Pourtant, La Tribune de Genève du 15 janvier affichait
des manchettes titrant «Guérilla urbaine au quartier
des Grottes». Le Matin faisait sa une dans le même
sens. Ces deux journaux relataient l’évacuation plus
que musclée de squatters au 4 rue de la Faucille qui
l’occupaient depuis plusieurs années.

Nous soutenons l’occupation des logements vides: le
droit au logement prime sur le droit des propriétaires.
Les squats ont été et sont une arme importante
contre les projets spéculatifs, la transformation de
logements en bureaux, en même temps qu’un lieu de
développement de modes de vie et d’habitation
alternatifs. Ils ont été un creuset pour des éléments de
contre-culture s’inscrivant dans une logique qui
conteste la marchandisation à tous crins et
l’individualisme érigé en dogme par les néolibéraux.
Nombre de nos élu-e-s et de nos militant-e-s se sont
retrouvés en maintes occasions pour s’opposer aux
évacuations policières de tel ou tel squatt.
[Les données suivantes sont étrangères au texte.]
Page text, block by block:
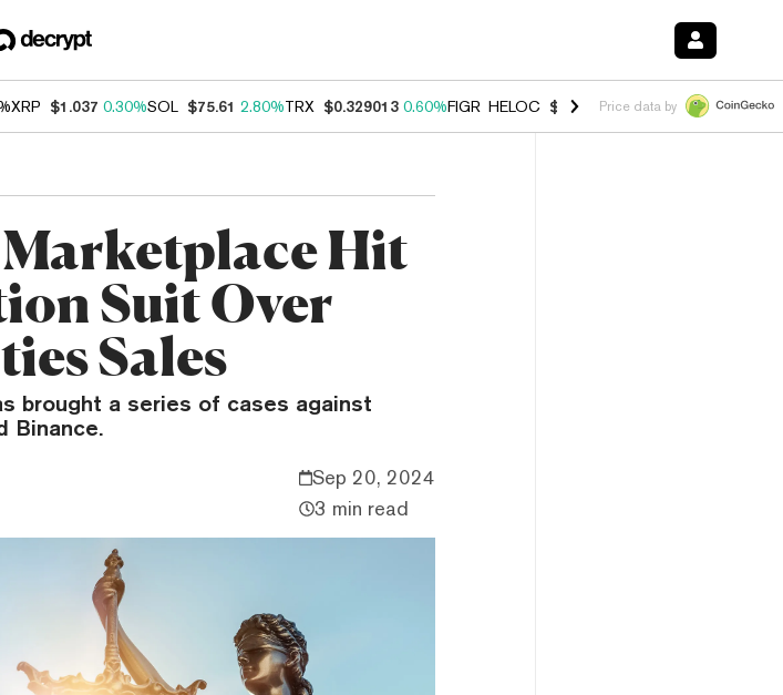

Normalement les immeubles de la Ville ne devraient
pas être squattés durablement, parce qu’ils n’ont pas
à rester vides. En effet, la Ville doit développer un parc
immobilier qui réponde aux nécessités de la population, y compris en matière d’habitats collectifs et
autogérés, adaptés aux besoins réels de très
nombreux jeunes.

Et pourtant le Conseil administratif, en tant que propriétaire,
avec l’aval de Christian Ferrazino, a fait donner
la police pour faire évacuer le squatt du 4 rue de
la Faucille. C’est inacceptable et honteux que des élus
de gauche s’abaissent à utiliser les mêmes méthodes
que les promoteurs qu’ils ont longtemps combattus!
En date du 8 janvier, soit près d’une semaine avant
l’évacuation forcée, nous avions fait savoir par écrit à
Christian Ferrazino – au nom de la coordination de
solidaritéS – que nous ne soutiendrions en aucun cas
l’évacuation forcée des squatters prévue et effectuée
le 14 janvier.

Le collectif des habitant-e-s du 4 rue de la Faucille
avait annoncé par courrier, en date du 21 décembre,
que ceux-ci cherchaient un nouveau logement, qu’ils
désiraient obtenir un report de leur départ au mois de
mai et souhaitaient ne pas être contraints à quitter
leur logement actuel en plein hiver.

Les bases étaient là pour une négociation indispensable.
Elle pouvait se nouer jusqu’au matin du 14, où
Christian Ferrazino aurait dû être là pour discuter avec
les habitant-e-s. A sa place, nos camarades présentse-
s n’ont pu que constater le déploiement d’effectifs
policiers massifs.

Notre révolte est d’autant plus grande, qu’interpellé au
lendemain de cette évacuation, Christian Ferrazino a
fait bloc avec l’ensemble de l’Exécutif de la Ville pour
justifier l’évacuation et l’intervention des forces de
police sous le couvert de la légitimité et de la nécessité
du projet de rénovation.

La question n’est pas là. Ce qui est en jeu c’est de
savoir si on est capable de traiter les problèmes
«autrement» que des générations de politiciens bourgeois
ou sociaux-démocrates, par l’écoute et le dialogue.
Tous les habitant-e-s, y compris les squatters,
doivent être entendus! Y compris ceux qui contestent
à tort ou a raison les projets que l’on défend. C’est sur
la base d’un programme comprenant ces idées là que
nous avons soutenu l’élection de Christian Ferrazino.
Nous n’accepterons pas qu’il s’en écarte, sauf à lui
retirer définitivement notre soutien!